# Design rules



## dchallender (28 Oct 2009)

I'm just starting to design a couple of pieces of furniture for the house (kids bedroom & kitchen) and I was wondering about drawers - are there any design guidelines for aesthetics? i.e. depth of drawer, thnkness of the sides, etc. the golden rule / ratio got me thinking

rgds

darren


----------



## JoinerySolutions (30 Oct 2009)

Hi Darren,
Drawer sides between 12 and 16mm,drawer fronts 3 to 4 mm thicker but usually I make them 19mm. Height of drawer fronts I get from the following formula:

A/ Determine the height the drawers will cover, either internal cabinet or overall cabinet for lay on type.

B/ Number of drawers required

C/ Desired height of smallest /top drawer

Dimension A minus total of gap allowance ( less dust board rails if inset)

Multiply B by C and deduct from previous answer.

Divide this by number of increments. These are determined as follows;

Drawer Increment
1 or top 0 
2 1
3 2
4 3 and so on
4 Drawers 6 total Increments

Drawer 2 is therefore top drawer height + 1 Increment, drawer 2 Top drawer + 2 Increments and so on.

As there are 66 increments in total for twelve drawers I have an Excel calculator for it. If you use this system during the design stage it can be tweeked to suit your eye but works out quite aesthetically.
Hope it is of use, Rob.


----------



## WellsWood (30 Oct 2009)

Darren, you may also find the first 3 links on this page useful.


----------



## JoinerySolutions (30 Oct 2009)

Is there a way to post an Excel folder for my Drawer Calculator, so others may download and use it as required?


----------



## dchallender (30 Oct 2009)

Thanks for the calculations and the links are very handy and will save me a lot of time  

rgds

Darren


----------



## DaveL (31 Oct 2009)

JoinerySolutions":2gccs4ws said:


> Is there a way to post an Excel folder for my Drawer Calculator, so others may download and use it as required?

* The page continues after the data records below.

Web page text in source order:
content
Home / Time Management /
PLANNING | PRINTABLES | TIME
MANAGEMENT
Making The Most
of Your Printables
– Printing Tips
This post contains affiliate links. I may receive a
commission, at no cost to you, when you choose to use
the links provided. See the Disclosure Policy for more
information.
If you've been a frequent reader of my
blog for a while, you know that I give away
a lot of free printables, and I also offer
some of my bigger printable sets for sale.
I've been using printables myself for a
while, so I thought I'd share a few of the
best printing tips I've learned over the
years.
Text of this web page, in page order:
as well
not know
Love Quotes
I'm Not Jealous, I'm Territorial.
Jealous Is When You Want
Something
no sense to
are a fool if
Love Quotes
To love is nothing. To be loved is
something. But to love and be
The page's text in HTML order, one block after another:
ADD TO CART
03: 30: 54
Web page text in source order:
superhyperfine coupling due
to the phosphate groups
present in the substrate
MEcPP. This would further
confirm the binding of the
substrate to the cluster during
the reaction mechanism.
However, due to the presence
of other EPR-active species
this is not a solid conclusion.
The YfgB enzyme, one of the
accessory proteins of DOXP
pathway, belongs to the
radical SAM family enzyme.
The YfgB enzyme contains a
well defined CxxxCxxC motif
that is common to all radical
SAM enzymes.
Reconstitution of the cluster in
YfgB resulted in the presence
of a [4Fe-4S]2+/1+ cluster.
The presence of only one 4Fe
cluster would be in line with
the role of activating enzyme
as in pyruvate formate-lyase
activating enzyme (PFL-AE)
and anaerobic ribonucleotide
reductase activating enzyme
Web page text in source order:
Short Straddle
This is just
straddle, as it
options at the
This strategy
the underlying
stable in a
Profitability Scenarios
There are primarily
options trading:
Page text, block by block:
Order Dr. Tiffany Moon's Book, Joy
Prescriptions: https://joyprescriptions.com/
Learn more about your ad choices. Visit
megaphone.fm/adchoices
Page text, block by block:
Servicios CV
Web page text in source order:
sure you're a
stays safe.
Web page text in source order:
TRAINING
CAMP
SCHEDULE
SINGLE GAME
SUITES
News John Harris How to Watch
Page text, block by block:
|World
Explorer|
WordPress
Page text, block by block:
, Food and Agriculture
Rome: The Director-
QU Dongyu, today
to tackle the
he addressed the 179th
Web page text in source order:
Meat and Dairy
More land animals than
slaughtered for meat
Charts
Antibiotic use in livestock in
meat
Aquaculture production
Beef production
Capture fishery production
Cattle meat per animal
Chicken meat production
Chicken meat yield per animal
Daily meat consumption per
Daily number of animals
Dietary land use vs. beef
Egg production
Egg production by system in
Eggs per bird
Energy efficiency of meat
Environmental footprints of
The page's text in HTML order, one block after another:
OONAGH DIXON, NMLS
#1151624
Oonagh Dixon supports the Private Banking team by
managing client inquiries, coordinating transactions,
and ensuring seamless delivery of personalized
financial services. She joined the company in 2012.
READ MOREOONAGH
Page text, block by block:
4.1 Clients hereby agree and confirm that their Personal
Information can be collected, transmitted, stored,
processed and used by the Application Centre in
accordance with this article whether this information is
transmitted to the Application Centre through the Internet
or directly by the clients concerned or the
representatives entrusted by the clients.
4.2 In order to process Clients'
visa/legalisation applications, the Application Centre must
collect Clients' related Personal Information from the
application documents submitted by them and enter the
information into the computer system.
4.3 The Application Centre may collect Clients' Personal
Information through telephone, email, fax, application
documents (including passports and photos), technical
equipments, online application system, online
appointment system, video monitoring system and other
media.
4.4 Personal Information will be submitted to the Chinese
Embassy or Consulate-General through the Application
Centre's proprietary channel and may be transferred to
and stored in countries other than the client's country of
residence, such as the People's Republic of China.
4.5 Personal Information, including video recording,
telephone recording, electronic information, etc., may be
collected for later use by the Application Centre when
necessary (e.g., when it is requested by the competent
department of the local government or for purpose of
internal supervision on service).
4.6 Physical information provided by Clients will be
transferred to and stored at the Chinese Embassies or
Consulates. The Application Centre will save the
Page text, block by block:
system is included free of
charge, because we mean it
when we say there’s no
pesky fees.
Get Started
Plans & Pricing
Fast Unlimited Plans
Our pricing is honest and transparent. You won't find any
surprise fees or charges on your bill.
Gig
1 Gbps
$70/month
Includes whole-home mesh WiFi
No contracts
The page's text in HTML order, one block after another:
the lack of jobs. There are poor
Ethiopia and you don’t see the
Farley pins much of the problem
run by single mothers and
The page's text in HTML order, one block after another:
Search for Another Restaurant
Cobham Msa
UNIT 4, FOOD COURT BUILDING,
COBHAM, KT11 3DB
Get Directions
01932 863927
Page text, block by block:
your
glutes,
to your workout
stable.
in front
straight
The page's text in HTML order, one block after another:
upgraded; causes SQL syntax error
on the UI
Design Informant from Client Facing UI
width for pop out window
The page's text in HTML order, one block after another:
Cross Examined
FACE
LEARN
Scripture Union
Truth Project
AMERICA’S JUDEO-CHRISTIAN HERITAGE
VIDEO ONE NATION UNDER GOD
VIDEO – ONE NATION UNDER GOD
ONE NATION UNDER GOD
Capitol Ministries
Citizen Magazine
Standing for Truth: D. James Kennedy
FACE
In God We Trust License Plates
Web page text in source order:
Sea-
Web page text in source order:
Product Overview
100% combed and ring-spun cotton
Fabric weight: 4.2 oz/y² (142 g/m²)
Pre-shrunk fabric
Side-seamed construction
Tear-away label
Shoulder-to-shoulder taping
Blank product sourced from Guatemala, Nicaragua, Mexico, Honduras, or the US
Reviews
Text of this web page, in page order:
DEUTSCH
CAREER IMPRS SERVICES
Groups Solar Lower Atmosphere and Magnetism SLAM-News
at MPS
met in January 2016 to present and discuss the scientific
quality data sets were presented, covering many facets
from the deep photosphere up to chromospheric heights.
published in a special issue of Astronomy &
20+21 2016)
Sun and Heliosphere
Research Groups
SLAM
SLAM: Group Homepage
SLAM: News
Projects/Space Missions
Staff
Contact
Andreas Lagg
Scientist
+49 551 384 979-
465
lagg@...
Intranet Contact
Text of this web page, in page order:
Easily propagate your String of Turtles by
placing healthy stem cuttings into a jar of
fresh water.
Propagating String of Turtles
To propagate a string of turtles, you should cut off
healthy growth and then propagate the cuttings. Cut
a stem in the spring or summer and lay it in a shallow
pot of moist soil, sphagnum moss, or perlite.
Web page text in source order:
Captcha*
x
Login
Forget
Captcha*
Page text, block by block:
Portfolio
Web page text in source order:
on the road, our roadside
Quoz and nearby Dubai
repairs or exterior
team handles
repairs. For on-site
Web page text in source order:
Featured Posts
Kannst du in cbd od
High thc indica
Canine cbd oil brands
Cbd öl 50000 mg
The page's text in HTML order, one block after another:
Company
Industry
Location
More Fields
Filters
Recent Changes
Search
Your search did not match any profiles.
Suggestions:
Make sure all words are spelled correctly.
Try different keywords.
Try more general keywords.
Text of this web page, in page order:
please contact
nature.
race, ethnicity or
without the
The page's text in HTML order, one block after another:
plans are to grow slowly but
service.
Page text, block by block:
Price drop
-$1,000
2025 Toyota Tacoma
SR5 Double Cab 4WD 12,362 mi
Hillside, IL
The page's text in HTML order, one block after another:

You need the find a publicly accessible server that you can host it on. I have some space on a BT server as they are my ISP, Google do give out web page space, never tried to host an excel file on it but it might work. Then on the forum you need to post the URL for the file.


----------



## SketchUp Guru (1 Nov 2009)

Google Docs will accept an XLS file to which you could post the URL.


----------